● Collected data entries:
--
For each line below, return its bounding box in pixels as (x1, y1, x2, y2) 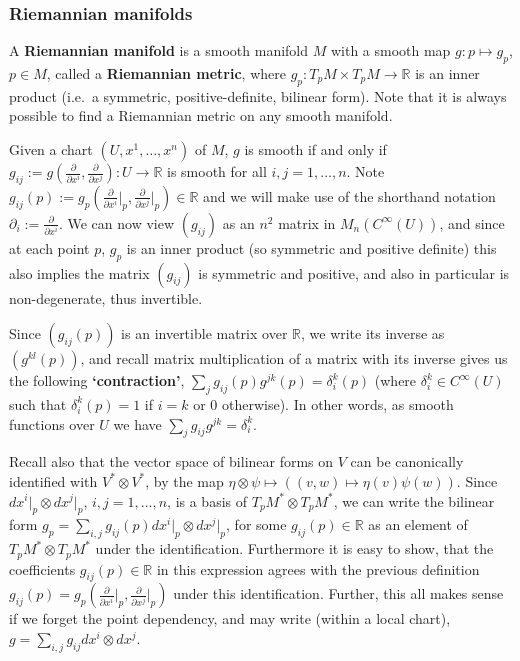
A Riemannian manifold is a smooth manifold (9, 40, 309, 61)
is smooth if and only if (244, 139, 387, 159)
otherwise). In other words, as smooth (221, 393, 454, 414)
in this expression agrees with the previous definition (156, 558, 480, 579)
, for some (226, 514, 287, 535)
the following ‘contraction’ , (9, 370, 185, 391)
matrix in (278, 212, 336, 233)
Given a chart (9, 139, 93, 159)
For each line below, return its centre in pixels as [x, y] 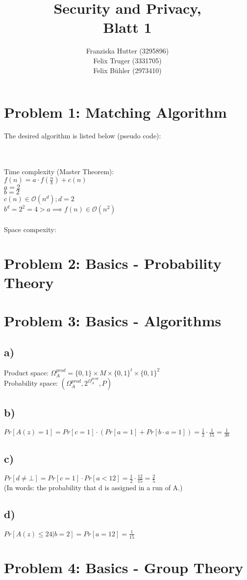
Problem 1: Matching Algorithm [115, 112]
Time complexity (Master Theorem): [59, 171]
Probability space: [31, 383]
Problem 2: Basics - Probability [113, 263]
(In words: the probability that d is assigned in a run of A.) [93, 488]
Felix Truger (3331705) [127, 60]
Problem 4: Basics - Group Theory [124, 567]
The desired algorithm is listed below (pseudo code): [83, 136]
--
● Problem details:
From the records above, pull out every line containing the word "smooth".

● The answer:
A Riemannian manifold is a smooth manifold (9, 40, 309, 61)
is smooth if and only if (244, 139, 387, 159)
otherwise). In other words, as smooth (221, 393, 454, 414)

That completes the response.